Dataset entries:
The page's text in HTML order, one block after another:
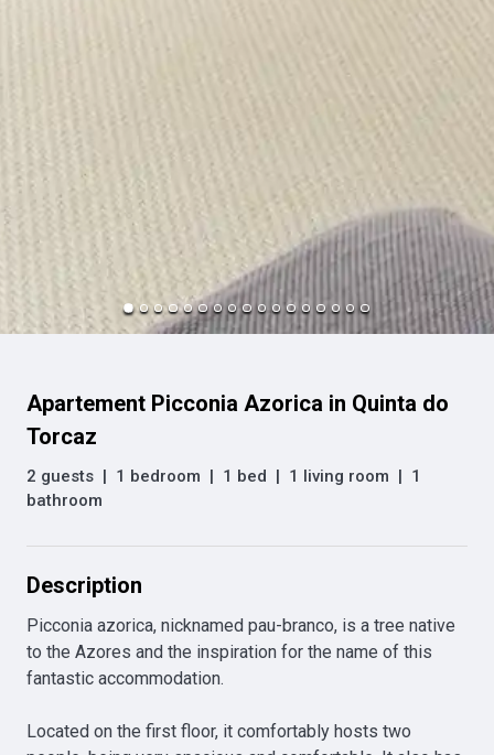
Apartement Picconia Azorica in Quinta do
Torcaz
2 guests | 1 bedroom | 1 bed | 1 living room | 1
bathroom
Description
Picconia azorica, nicknamed pau-branco, is a tree native
to the Azores and the inspiration for the name of this
fantastic accommodation.
Located on the first floor, it comfortably hosts two
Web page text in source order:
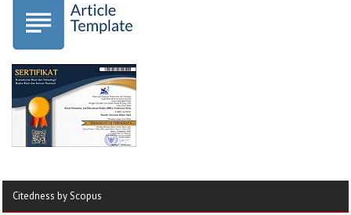
Citedness by Scopus
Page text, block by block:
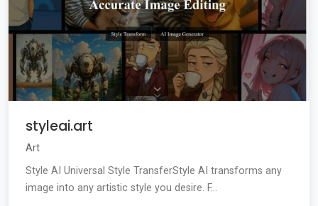
styleai.art
Art
Style AI Universal Style TransferStyle AI transforms any
image into any artistic style you desire. F...
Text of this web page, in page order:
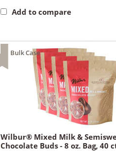
Add to compare
Wilbur® Mixed Milk &
Chocolate Buds - 8 oz. Bag, 40
Bulk Case
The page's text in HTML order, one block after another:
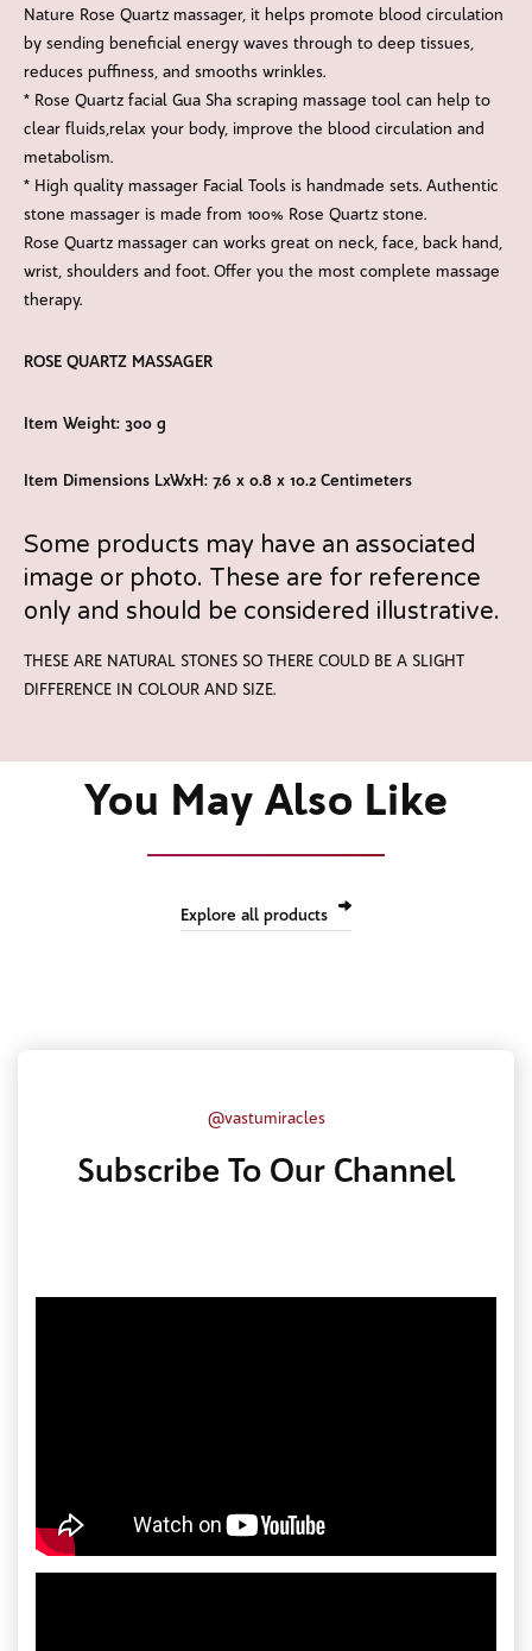
Nature Rose Quartz massager, it helps promote blood circulation
by sending beneficial energy waves through to deep tissues,
reduces puffiness, and smooths wrinkles.
* Rose Quartz facial Gua Sha scraping massage tool can help to
clear fluids,relax your body, improve the blood circulation and
metabolism.
* High quality massager Facial Tools is handmade sets. Authentic
stone massager is made from 100% Rose Quartz stone.
Rose Quartz massager can works great on neck, face, back hand,
wrist, shoulders and foot. Offer you the most complete massage
therapy.
ROSE QUARTZ MASSAGER
Item Weight: 300 g
Item Dimensions LxWxH: 7.6 x 0.8 x 10.2 Centimeters
Some products may have an associated
image or photo. These are for reference
only and should be considered illustrative.
THESE ARE NATURAL STONES SO THERE COULD BE A SLIGHT
DIFFERENCE IN COLOUR AND SIZE.
You May Also Like
Explore all products
@vastumiracles
Subscribe To Our Channel
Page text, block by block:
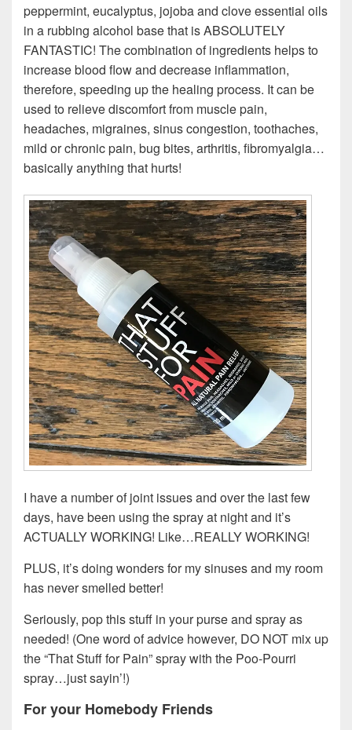
peppermint, eucalyptus, jojoba and clove essential oils
in a rubbing alcohol base that is ABSOLUTELY
FANTASTIC! The combination of ingredients helps to
increase blood flow and decrease inflammation,
therefore, speeding up the healing process. It can be
used to relieve discomfort from muscle pain,
headaches, migraines, sinus congestion, toothaches,
mild or chronic pain, bug bites, arthritis, fibromyalgia…
basically anything that hurts!
I have a number of joint issues and over the last few
days, have been using the spray at night and it’s
ACTUALLY WORKING! Like…REALLY WORKING!
PLUS, it’s doing wonders for my sinuses and my room
has never smelled better!
Seriously, pop this stuff in your purse and spray as
needed! (One word of advice however, DO NOT mix up
the “That Stuff for Pain” spray with the Poo-Pourri
spray…just sayin’!)
For your Homebody Friends
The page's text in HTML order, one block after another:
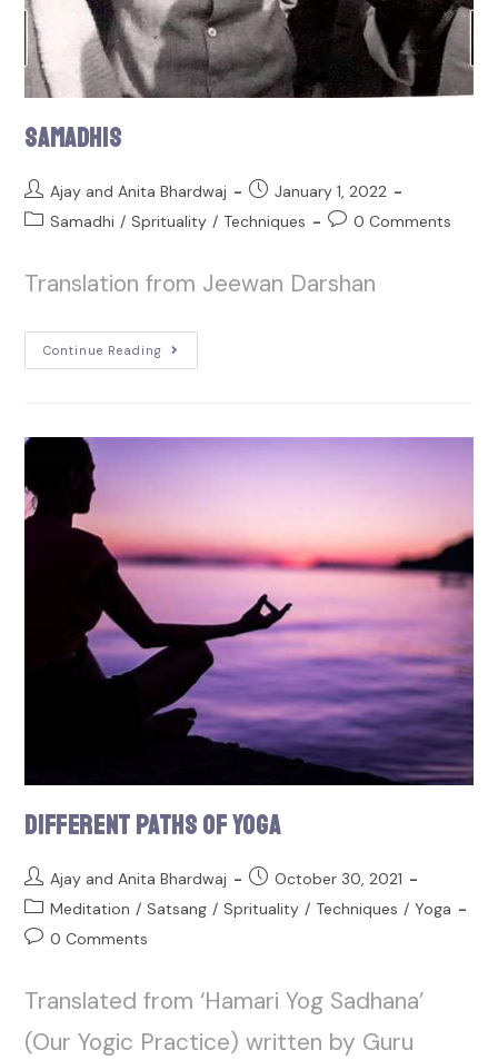
Samadhis
Ajay and Anita Bhardwaj
January 1, 2022
Samadhi / Sprituality / Techniques 0 Comments
Translation from Jeewan Darshan
Continue Reading
Different Paths of Yoga
Ajay and Anita Bhardwaj
October 30, 2021
Meditation / Satsang / Sprituality / Techniques / Yoga
0 Comments
Translated from ‘Hamari Yog Sadhana’
(Our Yogic Practice) written by Guru
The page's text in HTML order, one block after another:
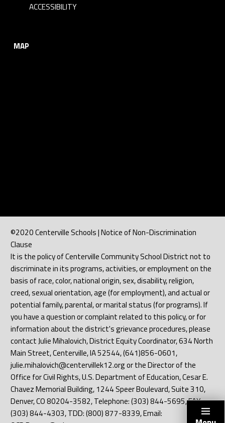
ACCESSIBILITY
MAP
©2020 Centerville Schools | Notice of Non-Discrimination
Clause
It is the policy of Centerville Community School District not to
discriminate in its programs, activities, or employment on the
basis of race, color, national origin, sex, disability, religion,
creed, sexual orientation, age (for employment), and actual or
potential family, parental, or marital status (for programs). If
you have a question or complaint related to this policy, or for
information about the district's grievance procedures, please
contact Julie Mihalovich, District Equity Coordinator, 634 North
Main Street, Centerville, IA 52544, (641)856-0601,
julie.mihalovich@centervillek12.org or the Director of the
Office for Civil Rights, U.S. Department of Education, Cesar E.
Chavez Memorial Building, 1244 Speer Boulevard, Suite 310,
Denver, CO 80204-3582, Telephone: (303) 844-5695, FAX:
(303) 844-4303, TDD: (800) 877-8339, Email:
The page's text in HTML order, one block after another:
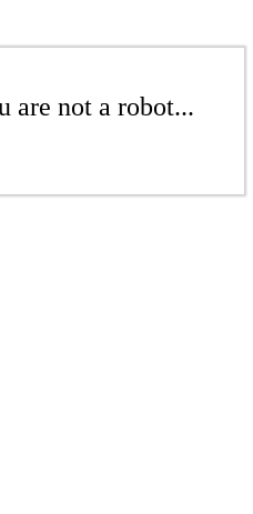
are not a robot...
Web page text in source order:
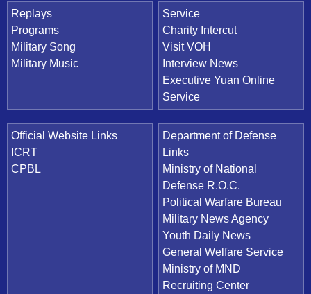
Replays
Programs
Military Song
Military Music
Service
Charity Intercut
Visit VOH
Interview News
Executive Yuan Online
Service
Official Website Links
ICRT
CPBL
Department of Defense
Links
Ministry of National
Defense R.O.C.
Political Warfare Bureau
Military News Agency
Youth Daily News
General Welfare Service
Ministry of MND
Recruiting Center
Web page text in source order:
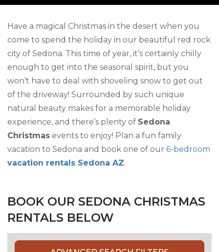
Have a magical Christmas in the desert when you
come to spend the holiday in our beautiful red rock
city of Sedona. This time of year, it’s certainly chilly
enough to get into the seasonal spirit, but you
won’t have to deal with shoveling snow to get out
of the driveway! Surrounded by such unique
natural beauty makes for a memorable holiday
experience, and there’s plenty of Sedona
Christmas events to enjoy! Plan a fun family
vacation to Sedona and book one of our 6-bedroom
vacation rentals Sedona AZ.
BOOK OUR SEDONA CHRISTMAS
RENTALS BELOW
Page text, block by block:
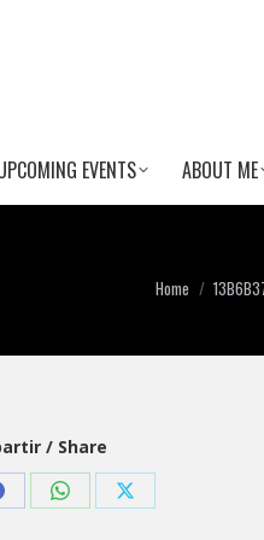
EVENTS ABOUT ME
You are
Home
/ Share
Share Share
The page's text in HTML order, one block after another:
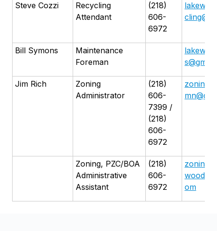
Steve Cozzi
Recycling
Attendant
(218)
606-
6972
Bill Symons
Maintenance
Foreman
Jim Rich
Zoning
Administrator
(218)
606-
7399 /
(218)
606-
6972
Zoning, PZC/BOA
Administrative
Assistant
(218)
606-
6972
om
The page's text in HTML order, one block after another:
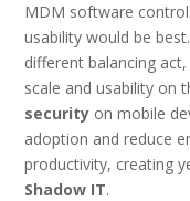
MDM software
usability would be
different balancing
scale and usability on
security on mobile
adoption and reduce
productivity, creating
Shadow IT.
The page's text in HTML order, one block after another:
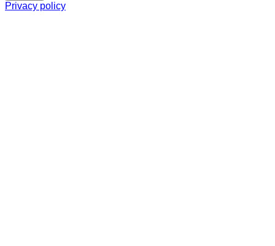
Privacy policy
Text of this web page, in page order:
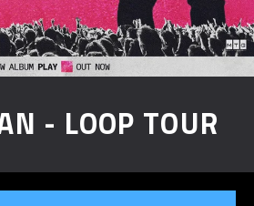
- LOOP TOUR
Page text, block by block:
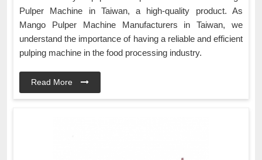
Pulper Machine in Taiwan, a high-quality product. As
Mango Pulper Machine Manufacturers in Taiwan, we
understand the importance of having a reliable and efficient
pulping machine in the food processing industry.
Read More

■ WORK INSTRUCTION:
Which lines above carry the string "employment"? Copy those lines.

■ FINAL ANSWER:
discriminate in its programs, activities, or employment on the
creed, sexual orientation, age (for employment), and actual or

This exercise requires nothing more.